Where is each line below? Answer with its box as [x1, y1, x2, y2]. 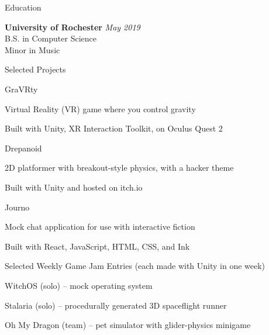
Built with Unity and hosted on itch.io [5, 181, 143, 193]
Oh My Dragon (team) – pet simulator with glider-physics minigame [5, 319, 251, 331]
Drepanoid [5, 141, 42, 154]
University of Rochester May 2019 [5, 20, 140, 33]
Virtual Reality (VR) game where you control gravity [5, 102, 196, 115]
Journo [5, 201, 30, 213]
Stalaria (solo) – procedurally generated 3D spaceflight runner [5, 299, 227, 311]
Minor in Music [5, 43, 60, 56]
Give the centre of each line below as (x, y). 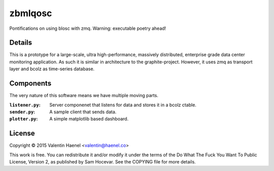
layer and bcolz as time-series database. (52, 69)
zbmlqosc (31, 13)
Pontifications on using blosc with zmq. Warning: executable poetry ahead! (88, 28)
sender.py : (22, 112)
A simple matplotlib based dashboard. (89, 119)
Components (30, 83)
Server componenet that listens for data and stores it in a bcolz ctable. (123, 105)
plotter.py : (24, 119)
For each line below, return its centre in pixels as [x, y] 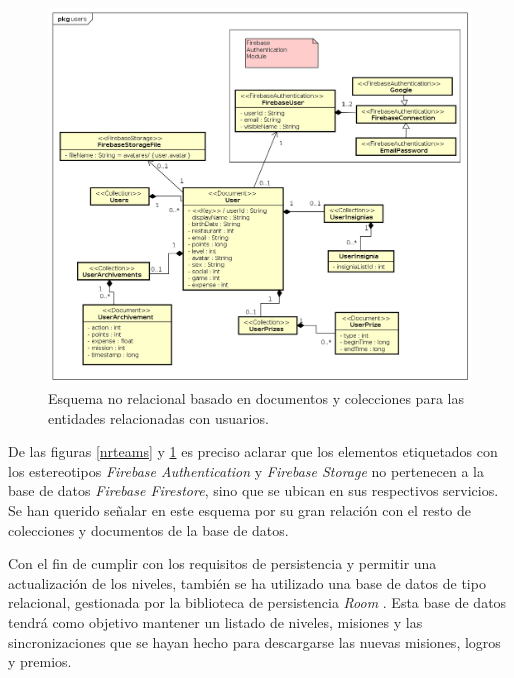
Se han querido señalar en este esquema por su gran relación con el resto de [239, 509]
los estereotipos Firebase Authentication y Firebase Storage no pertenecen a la [246, 470]
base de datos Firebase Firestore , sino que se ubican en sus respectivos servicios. [253, 490]
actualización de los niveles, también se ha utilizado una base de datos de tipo [247, 582]
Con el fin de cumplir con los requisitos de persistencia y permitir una [222, 563]
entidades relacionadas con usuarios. [158, 417]
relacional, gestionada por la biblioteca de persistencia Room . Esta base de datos [257, 602]
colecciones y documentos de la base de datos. [148, 529]
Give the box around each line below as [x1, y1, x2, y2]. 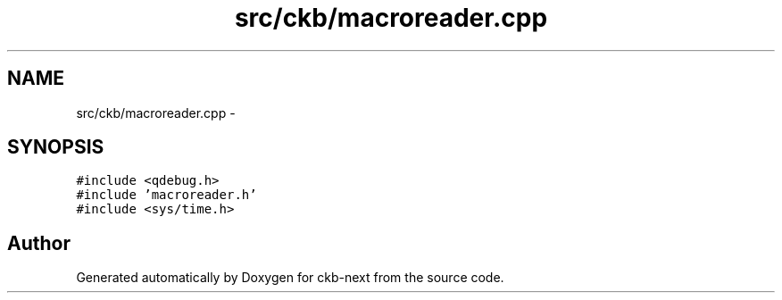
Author [7, 231, 71, 254]
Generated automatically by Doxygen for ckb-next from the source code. [76, 270, 504, 286]
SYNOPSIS [7, 136, 104, 159]
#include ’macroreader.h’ [76, 187, 257, 203]
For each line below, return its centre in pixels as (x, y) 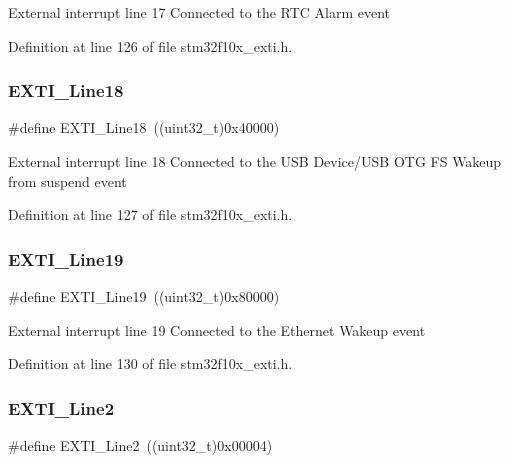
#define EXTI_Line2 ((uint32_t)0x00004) (140, 445)
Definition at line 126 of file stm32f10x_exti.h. (150, 45)
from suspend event (67, 180)
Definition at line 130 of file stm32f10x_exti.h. (150, 363)
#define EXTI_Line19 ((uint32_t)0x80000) (144, 296)
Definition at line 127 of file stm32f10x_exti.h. (150, 214)
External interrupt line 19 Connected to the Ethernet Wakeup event (217, 329)
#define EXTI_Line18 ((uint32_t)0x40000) (144, 127)
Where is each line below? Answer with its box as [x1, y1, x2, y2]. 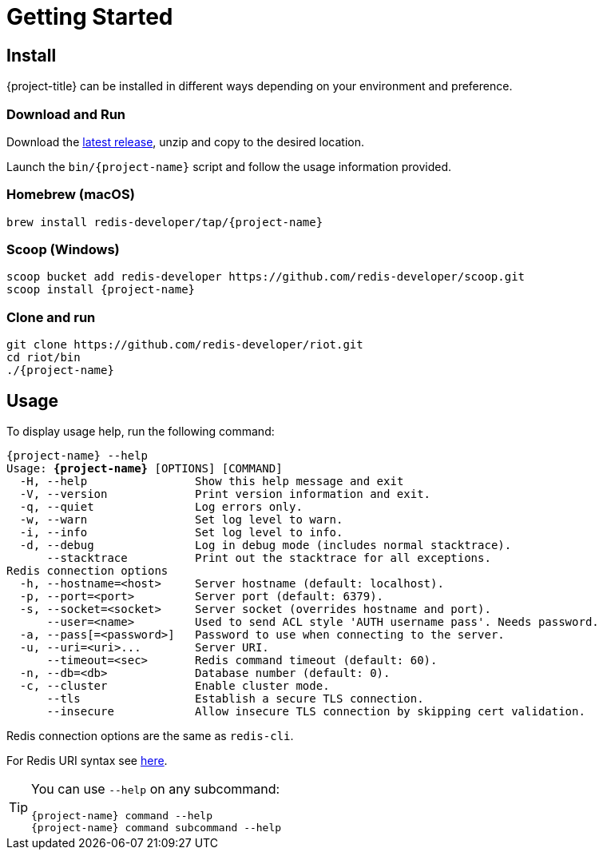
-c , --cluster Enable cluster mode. [19, 679, 330, 693]
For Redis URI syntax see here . [6, 754, 168, 768]
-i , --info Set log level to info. [19, 526, 343, 539]
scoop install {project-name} [6, 283, 196, 297]
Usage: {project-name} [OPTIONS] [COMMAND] [6, 462, 283, 476]
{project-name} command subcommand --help [31, 822, 282, 834]
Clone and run [6, 309, 96, 325]
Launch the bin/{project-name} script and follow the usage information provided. [6, 159, 452, 173]

Task instructions: Determine how many lines of the material include the string "event". Output only that count.

The completed task: 2